TASK DIRECTIONS: Your answer must be every line of the data below that holds the string "post", copied exactly.

Stored records:
--- START ---

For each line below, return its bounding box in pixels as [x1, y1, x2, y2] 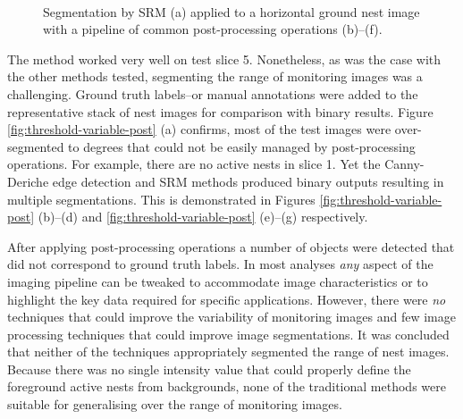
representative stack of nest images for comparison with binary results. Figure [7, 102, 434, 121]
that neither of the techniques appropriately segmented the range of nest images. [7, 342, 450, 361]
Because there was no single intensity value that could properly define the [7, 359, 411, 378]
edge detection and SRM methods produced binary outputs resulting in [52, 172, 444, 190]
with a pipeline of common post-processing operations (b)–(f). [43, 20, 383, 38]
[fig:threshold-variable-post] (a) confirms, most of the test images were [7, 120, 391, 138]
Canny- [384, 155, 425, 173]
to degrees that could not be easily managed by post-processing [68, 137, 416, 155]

--- END ---
--- START ---

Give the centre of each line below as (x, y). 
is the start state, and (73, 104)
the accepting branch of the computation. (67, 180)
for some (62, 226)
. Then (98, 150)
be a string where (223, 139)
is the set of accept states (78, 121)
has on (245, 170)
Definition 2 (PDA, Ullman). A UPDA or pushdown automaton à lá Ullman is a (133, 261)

--- END ---

SOLUTION:
with a pipeline of common post-processing operations (b)–(f). [43, 20, 383, 38]
[fig:threshold-variable-post] (a) confirms, most of the test images were [7, 120, 391, 138]
to degrees that could not be easily managed by post-processing [68, 137, 416, 155]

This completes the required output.